Killa vs Filla

Killa vs Filla logo

In complex dishes, cooks and chefs alike will often try and strike a balance between textures, flavours and in some cases, consistencies and colours. But there is a one balance most would rarely consider when creating a dish, and in doing so, often ruin their meals. I am of course talking about the balance of Killa and Filla.

I learnt this valuable lesson while travelling the South West of Western Australia with an Englishman.

What is Killer?
It’s the main element of any meal, the stuff you really want, the stuff you’d save for that last mouthful, the meat in a sandwich.

What is Filler?
That’s typically the enveloping ingredient, the bread in a sandwich, the stuff you do love but shouldn’t go overboard with.

Scientists have long studied the perfect ratio of Killa (k) to Filla (f) and while they are yet to truly perfect it, they have provided these place-marker equations in the interim;

k ≠ f   –   Killa does not equal Filla

k ≥ f   –   Killa is greater than Filla

To conclude, in my quest for finding great eateries around Melbourne and the country I will often rate a meal’s Killa to Filla ratio (k:f) for I am a firm believer in the saying; “All Killa, no Filla”.

all K no F

Honouring a dishes k:f is crucial in modern cuisines, and failing to do so can turn a 5 star meal into the lonely depths of 3 stars and below…

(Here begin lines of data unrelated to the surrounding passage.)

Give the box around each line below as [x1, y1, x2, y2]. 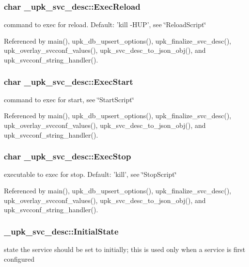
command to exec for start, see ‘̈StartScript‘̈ [4, 94, 134, 104]
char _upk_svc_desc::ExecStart [4, 75, 133, 87]
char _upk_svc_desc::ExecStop [4, 150, 131, 162]
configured [4, 253, 35, 264]
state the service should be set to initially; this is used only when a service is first [4, 244, 246, 254]
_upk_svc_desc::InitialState [4, 225, 119, 237]
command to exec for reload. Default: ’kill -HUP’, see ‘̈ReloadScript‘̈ [4, 19, 206, 30]
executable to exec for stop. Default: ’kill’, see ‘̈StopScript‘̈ [4, 169, 177, 179]
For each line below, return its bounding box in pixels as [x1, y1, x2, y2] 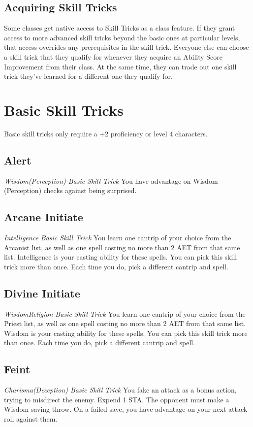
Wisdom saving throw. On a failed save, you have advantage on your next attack [4, 404, 248, 414]
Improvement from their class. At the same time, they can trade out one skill [4, 61, 237, 71]
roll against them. [4, 414, 58, 424]
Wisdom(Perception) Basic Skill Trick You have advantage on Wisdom [4, 175, 218, 186]
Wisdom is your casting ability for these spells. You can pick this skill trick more [4, 328, 248, 338]
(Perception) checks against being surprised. [4, 185, 137, 196]
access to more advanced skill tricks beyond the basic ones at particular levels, [4, 32, 240, 42]
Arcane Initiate [4, 209, 83, 225]
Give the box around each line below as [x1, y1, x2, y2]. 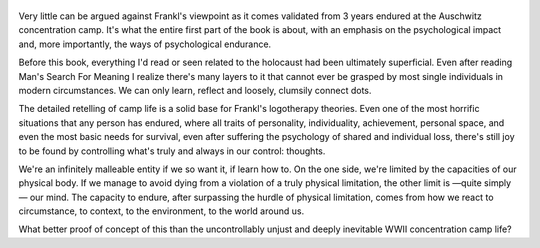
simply [483, 177, 512, 189]
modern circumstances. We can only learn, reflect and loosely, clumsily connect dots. [18, 84, 372, 96]
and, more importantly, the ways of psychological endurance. [18, 38, 272, 50]
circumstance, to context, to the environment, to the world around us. [18, 205, 305, 217]
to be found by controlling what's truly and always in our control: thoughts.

Killa and Filla are an emerging brand of Dine with Dan and as such will receive proper trademarking, copyrighting and registration should Dine with Dan ever become a commercial success. Oli Forrester can be credited with enlightening Dan to the existence of Killa and Filla back in 2010, somewhere in the South West region of Australia. As Oli is an Englishman and he shared his concept on Australian soil, unlike the British before him he has no true claim to it.


2 thoughts on “Killa vs Filla

  1. As a Briton or, more colloquially, a Northern Monkey (not an Englishman) I feel it is my duty to point out that the correct spellings are indeed ‘Killer’ and ‘Filler’, and these are the names under which I have claimed a global copyright. My lawyers will be in touch.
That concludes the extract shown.